SINGAPORE: Singapore's trade numbers continued a downward streak in November as its exports declined for the ninth straight month, according to official data released on Tuesday (Dec 17).
Non-oil domestic exports (NODX) declined by 5.9 per cent last month from a year ago, following a plunge of 12.5 per cent the month before, data from Enterprise Singapore showed.
The fall was mainly due to a decrease in electronic domestic exports, which outweighed the growth in non-electronics, the trade agency said.
On a seasonally adjusted month-on-month basis, exports grew by 5.8 per cent in November after falling a revised 3.1 per cent in October.
Shipments of electronics fell by 23.3 per cent on a year-on-year basis, following a decline of 16.4 per cent the previous month.
Contributing the most to the decline were integrated circuits (-36.5 per cent), PCs (-25.1 per cent) and disk drives (-35.7 per cent).
"The global slowdown in smartphone and PC demand, in addition to the ongoing trade war, has had a negative impact on domestic electronic shipments and industrial production," said Howie Lee, an economist at OCBC.

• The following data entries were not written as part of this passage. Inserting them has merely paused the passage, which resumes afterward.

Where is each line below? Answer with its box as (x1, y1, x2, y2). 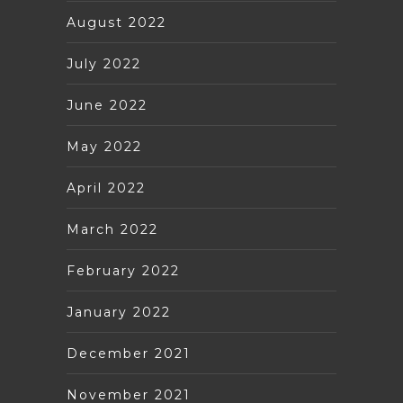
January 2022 (67, 303, 171, 320)
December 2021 (67, 345, 191, 362)
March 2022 (67, 220, 158, 237)
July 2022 (67, 55, 141, 72)
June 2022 (67, 96, 148, 113)
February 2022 (67, 262, 180, 279)
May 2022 (67, 138, 142, 155)
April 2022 (67, 179, 146, 196)
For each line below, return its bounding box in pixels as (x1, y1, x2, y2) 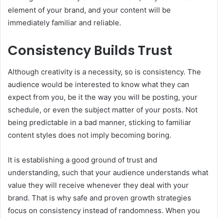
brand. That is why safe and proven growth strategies (8, 193, 191, 203)
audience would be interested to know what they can (8, 80, 189, 90)
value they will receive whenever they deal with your (8, 181, 189, 190)
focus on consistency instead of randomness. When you (8, 206, 200, 216)
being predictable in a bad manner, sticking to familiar (8, 118, 191, 127)
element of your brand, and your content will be (8, 5, 171, 15)
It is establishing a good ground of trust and (8, 155, 157, 165)
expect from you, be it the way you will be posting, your (8, 92, 198, 102)
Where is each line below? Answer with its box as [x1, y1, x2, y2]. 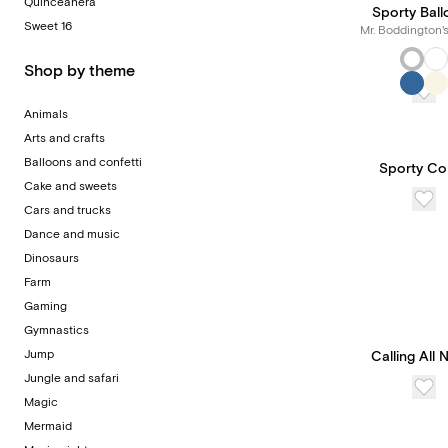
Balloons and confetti [24, 155, 142, 170]
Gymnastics [24, 323, 89, 338]
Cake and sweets [24, 179, 117, 194]
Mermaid [24, 419, 72, 434]
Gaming [24, 299, 67, 314]
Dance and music [24, 227, 120, 242]
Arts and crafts [24, 131, 105, 146]
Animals [24, 107, 68, 122]
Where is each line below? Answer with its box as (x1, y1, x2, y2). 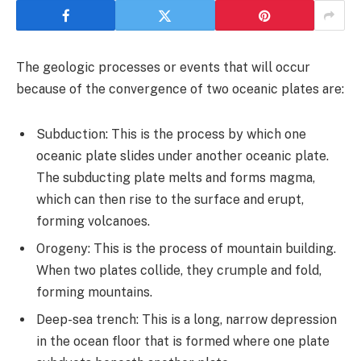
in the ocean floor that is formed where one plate (36, 333, 330, 349)
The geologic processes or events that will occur (16, 60, 310, 76)
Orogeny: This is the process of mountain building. (36, 240, 336, 256)
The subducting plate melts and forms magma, (36, 169, 315, 185)
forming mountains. (36, 284, 152, 300)
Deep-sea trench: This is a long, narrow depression (36, 311, 337, 327)
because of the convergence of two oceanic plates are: (16, 81, 344, 98)
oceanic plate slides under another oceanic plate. (36, 147, 329, 164)
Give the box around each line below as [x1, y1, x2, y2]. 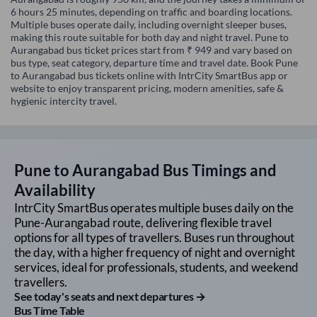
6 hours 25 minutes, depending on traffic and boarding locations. [11, 6, 292, 18]
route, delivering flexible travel [110, 215, 272, 231]
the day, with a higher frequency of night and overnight [14, 245, 295, 260]
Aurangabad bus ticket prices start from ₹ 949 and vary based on [11, 44, 292, 57]
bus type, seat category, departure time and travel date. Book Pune [11, 57, 298, 69]
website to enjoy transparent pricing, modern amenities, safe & [11, 82, 284, 95]
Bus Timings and [160, 161, 277, 180]
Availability [14, 180, 96, 200]
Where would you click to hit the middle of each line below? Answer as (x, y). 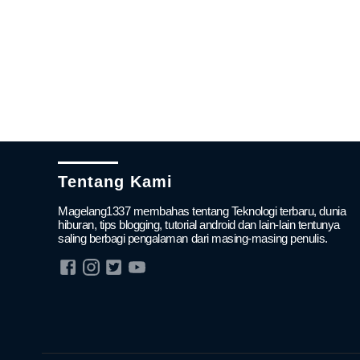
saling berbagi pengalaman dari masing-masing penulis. (193, 238)
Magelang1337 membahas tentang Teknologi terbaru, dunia (202, 211)
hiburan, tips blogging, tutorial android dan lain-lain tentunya (199, 225)
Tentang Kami (115, 182)
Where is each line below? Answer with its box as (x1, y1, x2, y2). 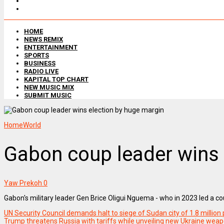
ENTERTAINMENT (24, 43, 77, 51)
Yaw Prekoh (4, 179, 42, 187)
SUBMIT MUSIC (24, 91, 71, 99)
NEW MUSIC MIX (24, 83, 74, 91)
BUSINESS (24, 59, 55, 67)
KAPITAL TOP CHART (24, 75, 88, 83)
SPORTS (24, 51, 49, 59)
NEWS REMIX (24, 35, 63, 43)
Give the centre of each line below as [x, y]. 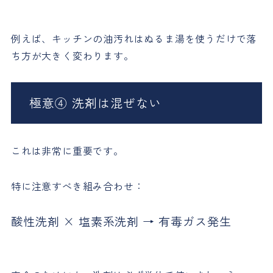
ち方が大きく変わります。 [72, 56]
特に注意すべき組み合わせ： [77, 186]
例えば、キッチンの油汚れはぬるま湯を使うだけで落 [134, 39]
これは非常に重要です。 [67, 151]
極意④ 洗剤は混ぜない [95, 103]
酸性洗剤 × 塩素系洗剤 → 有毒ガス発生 [121, 222]
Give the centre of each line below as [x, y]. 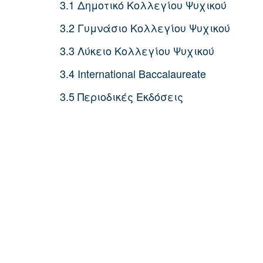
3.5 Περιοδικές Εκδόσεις [122, 96]
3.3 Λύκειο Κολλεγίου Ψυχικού [137, 50]
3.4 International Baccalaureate [133, 73]
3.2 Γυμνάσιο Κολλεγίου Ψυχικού [145, 28]
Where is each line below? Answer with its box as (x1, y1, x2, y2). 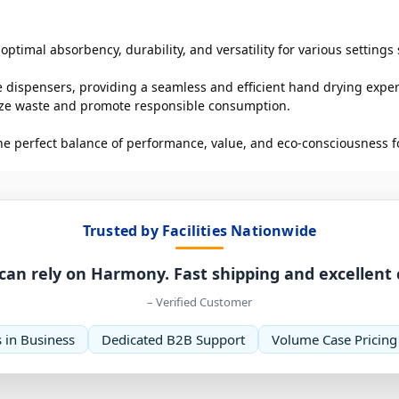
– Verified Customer (147, 294, 252, 311)
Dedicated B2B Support (102, 330, 245, 349)
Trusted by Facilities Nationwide (82, 221, 317, 241)
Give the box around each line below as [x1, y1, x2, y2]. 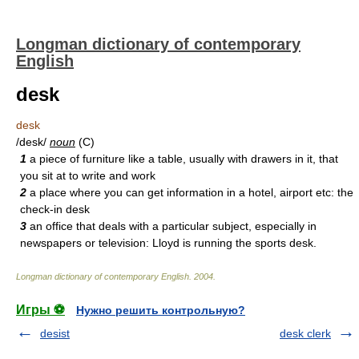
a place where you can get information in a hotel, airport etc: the [26, 186, 353, 199]
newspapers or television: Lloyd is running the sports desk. [20, 236, 317, 249]
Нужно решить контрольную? [76, 304, 245, 317]
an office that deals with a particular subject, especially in [26, 220, 317, 232]
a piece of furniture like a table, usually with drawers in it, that [26, 152, 338, 165]
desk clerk [280, 327, 331, 340]
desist [40, 327, 70, 340]
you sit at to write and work [20, 169, 155, 182]
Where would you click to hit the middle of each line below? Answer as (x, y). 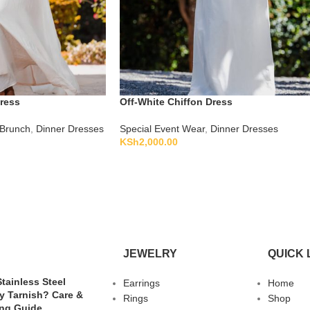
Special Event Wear (162, 128)
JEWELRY (150, 253)
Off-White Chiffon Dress (176, 101)
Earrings (141, 283)
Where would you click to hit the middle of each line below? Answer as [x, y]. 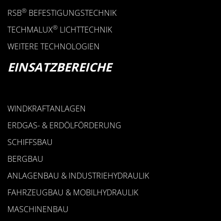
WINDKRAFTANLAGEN [47, 109]
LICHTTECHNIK [85, 30]
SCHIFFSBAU [30, 142]
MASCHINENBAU [38, 209]
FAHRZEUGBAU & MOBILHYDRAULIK [73, 192]
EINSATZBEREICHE [59, 67]
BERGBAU [25, 159]
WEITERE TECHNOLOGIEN [54, 46]
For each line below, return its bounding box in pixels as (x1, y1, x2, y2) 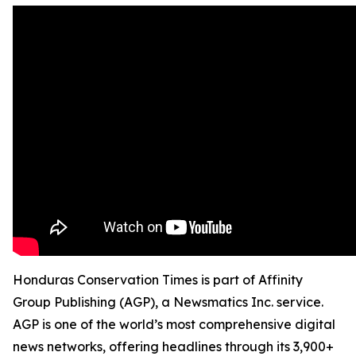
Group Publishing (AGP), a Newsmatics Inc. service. (13, 294, 323, 310)
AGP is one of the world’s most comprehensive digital (13, 316, 335, 332)
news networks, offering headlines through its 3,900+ (13, 339, 334, 354)
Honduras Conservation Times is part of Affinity (13, 272, 303, 288)

"There are emerging signs that the electronics sector is beginning to turn the tide, however, with both disk media and diodes posting year-on-year growth after at least twelve months of contraction."
As the nominal value of electronics exports in November was also largely unchanged from October and is the highest since January 2019, this lends support to the hypothesis that the sector might have bottomed out since the mid-2019, added Mr Lee.
Non-electronic exports grew by 1.3 per cent in November, climbing back up after a 11.2 per cent decline in October.
Non-monetary gold (249.3 per cent), specialised machinery (15.5 per cent) and non-electric engines & motors (40.1 per cent) contributed the most to the growth.
Exports to the majority of Singapore's top markets declined in November, except for the US, Thailand and Indonesia. The largest contributors to the decline were Hong Kong (-27.6 per cent), the EU 28 (-10 per cent) and China (-6.8 per cent).
"The return to expansion in exports to the Indonesian and Thai markets are particularly encouraging, given that growth rates for both hovered in the red for 12 and 8 months respectively," said Mr Lee in a report to CNA.
Mr Lee said that a return to trade growth with neighbouring economies suggests a turning of the tide in global goods demand, even as trade in the region has largely taken a hit in 2019 due to the slowdown in demand for goods globally
Total trade decreased 5.9 per cent on year, as imports fell by 5.8 per cent and exports declined by 6 per cent.
The NODX growth for 2019 is expected at -9.1 per cent year-on-year, said Mr Lee, with the 2020 NODX forecast to return an expansion of 2 per cent to 4 per cent.
"The low base beginning last December suggests that November’s contraction of 5.9 per cent year-on-year might possibly be the last in a run stretching back from March 2019; we are hopeful of a return to expansion from December 2019 onwards, although ebbs and flows are to be expected given the continued volatility in world trade," added Mr Lee.
"Consistent with our earlier views, the possible year-on-year rebound in shipments in 2020 is likely largely due to the low base from this year, but there remains room for higher growth, especially if US-China trade relations can maintain its current status quo or even reach a more comprehensive phase two trade deal in the months ahead."